» PROBLEM: Restate the records that follow word for word; no pictures should appear.

(Beginning of DATA FOR THE TASK)

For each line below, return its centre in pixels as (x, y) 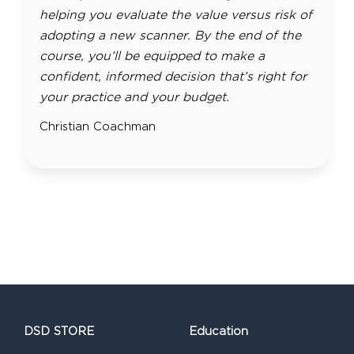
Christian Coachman (98, 126)
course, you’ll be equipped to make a (152, 56)
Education (218, 331)
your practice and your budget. (134, 97)
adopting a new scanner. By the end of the (170, 35)
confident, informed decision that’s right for (173, 76)
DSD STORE (59, 331)
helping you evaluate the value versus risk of (176, 15)
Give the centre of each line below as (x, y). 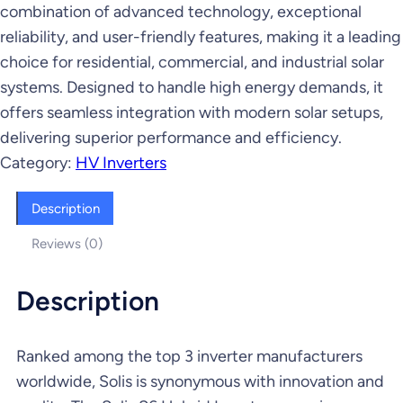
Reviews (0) (67, 243)
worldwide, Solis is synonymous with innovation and (200, 382)
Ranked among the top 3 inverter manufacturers (189, 357)
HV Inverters (121, 163)
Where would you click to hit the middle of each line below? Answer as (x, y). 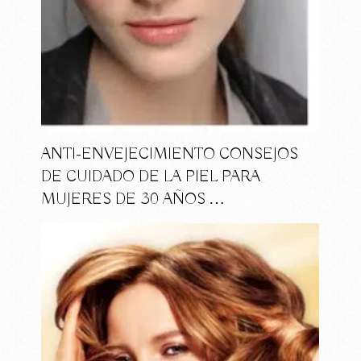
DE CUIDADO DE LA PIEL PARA (151, 176)
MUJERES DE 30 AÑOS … (133, 199)
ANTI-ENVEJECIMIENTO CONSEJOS (170, 154)
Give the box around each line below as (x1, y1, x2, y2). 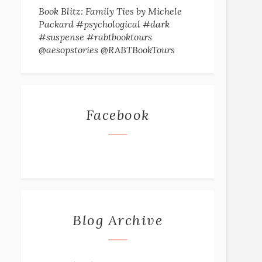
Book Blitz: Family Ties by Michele (39, 5, 182, 17)
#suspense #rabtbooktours (39, 31, 152, 43)
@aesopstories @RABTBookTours (39, 44, 175, 56)
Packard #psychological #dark (39, 18, 170, 30)
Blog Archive (73, 211, 163, 229)
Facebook (85, 106, 150, 124)
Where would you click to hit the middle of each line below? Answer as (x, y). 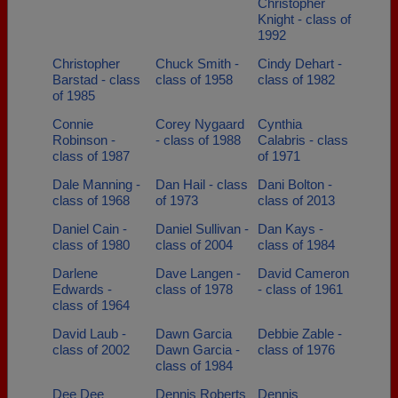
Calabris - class (303, 140)
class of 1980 (91, 245)
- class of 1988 (198, 140)
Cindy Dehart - (300, 64)
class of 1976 (296, 350)
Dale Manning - (96, 184)
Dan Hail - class (201, 184)
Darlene (75, 273)
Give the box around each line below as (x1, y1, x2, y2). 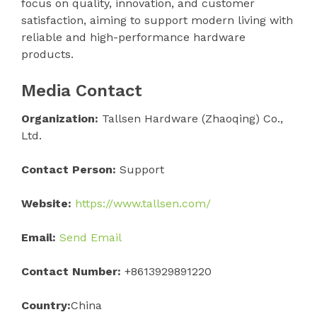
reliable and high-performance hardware (21, 30, 246, 44)
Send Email (59, 230, 122, 244)
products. (21, 47, 74, 61)
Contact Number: (21, 264, 121, 278)
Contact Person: (21, 162, 116, 176)
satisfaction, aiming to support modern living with (21, 13, 293, 27)
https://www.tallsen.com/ (75, 196, 211, 210)
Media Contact (21, 80, 142, 100)
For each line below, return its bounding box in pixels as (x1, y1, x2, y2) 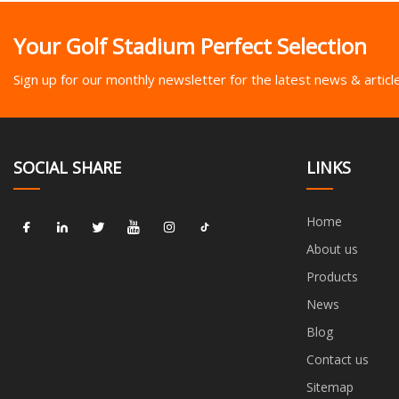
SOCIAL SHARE (13, 156, 121, 178)
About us (305, 240, 358, 257)
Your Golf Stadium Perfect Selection (13, 31, 367, 61)
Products (305, 267, 358, 285)
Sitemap (305, 378, 354, 395)
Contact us (305, 350, 369, 368)
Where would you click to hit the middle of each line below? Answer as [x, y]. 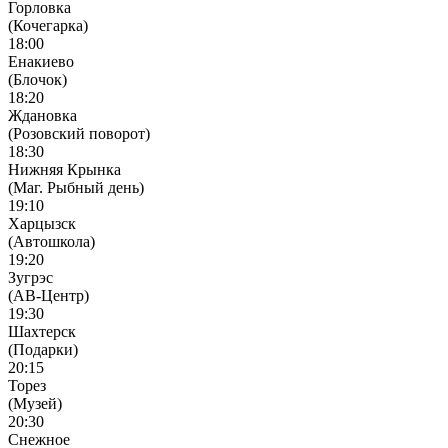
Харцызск [42, 223]
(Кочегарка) [48, 25]
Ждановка [42, 115]
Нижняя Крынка [64, 169]
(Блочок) [37, 79]
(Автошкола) [51, 241]
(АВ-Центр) [48, 295]
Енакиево [41, 61]

(End of DATA FOR THE TASK)

» TASK OUTPUT:
For each line below, return its centre in pixels as (x, y) 
Christian Coachman (98, 126)
course, you’ll be equipped to make a (152, 56)
Education (218, 331)
your practice and your budget. (134, 97)
adopting a new scanner. By the end of the (170, 35)
confident, informed decision that’s right for (173, 76)
DSD STORE (59, 331)
helping you evaluate the value versus risk of (176, 15)
Give the centre of each line below as (x, y). 
Reviews (0) (67, 243)
worldwide, Solis is synonymous with innovation and (200, 382)
Ranked among the top 3 inverter manufacturers (189, 357)
HV Inverters (121, 163)
Where would you click to hit the middle of each line below? Answer as (x, y). 
DE CUIDADO DE LA PIEL PARA (151, 176)
MUJERES DE 30 AÑOS … (133, 199)
ANTI-ENVEJECIMIENTO CONSEJOS (170, 154)
Give the box around each line below as (x1, y1, x2, y2). 
Book Blitz: Family Ties by Michele (39, 5, 182, 17)
#suspense #rabtbooktours (39, 31, 152, 43)
@aesopstories @RABTBookTours (39, 44, 175, 56)
Packard #psychological #dark (39, 18, 170, 30)
Blog Archive (73, 211, 163, 229)
Facebook (85, 106, 150, 124)
Where would you click to hit the middle of each line below? Answer as (x, y). 
Calabris - class (303, 140)
class of 1980 (91, 245)
- class of 1988 (198, 140)
Cindy Dehart - (300, 64)
class of 1976 (296, 350)
Dale Manning - (96, 184)
Dan Hail - class (201, 184)
Darlene (75, 273)
Give the box around each line below as (x1, y1, x2, y2). 
reliable and high-performance hardware (21, 30, 246, 44)
Send Email (59, 230, 122, 244)
products. (21, 47, 74, 61)
Contact Number: (21, 264, 121, 278)
Contact Person: (21, 162, 116, 176)
satisfaction, aiming to support modern living with (21, 13, 293, 27)
https://www.tallsen.com/ (75, 196, 211, 210)
Media Contact (21, 80, 142, 100)
For each line below, return its bounding box in pixels as (x1, y1, x2, y2) 
SOCIAL SHARE (13, 156, 121, 178)
About us (305, 240, 358, 257)
Your Golf Stadium Perfect Selection (13, 31, 367, 61)
Products (305, 267, 358, 285)
Sitemap (305, 378, 354, 395)
Contact us (305, 350, 369, 368)
Where would you click to hit the middle of each line below? Answer as [x, y]. 
Харцызск [42, 223]
(Кочегарка) [48, 25]
Ждановка [42, 115]
Нижняя Крынка [64, 169]
(Блочок) [37, 79]
(Автошкола) [51, 241]
(АВ-Центр) [48, 295]
Енакиево [41, 61]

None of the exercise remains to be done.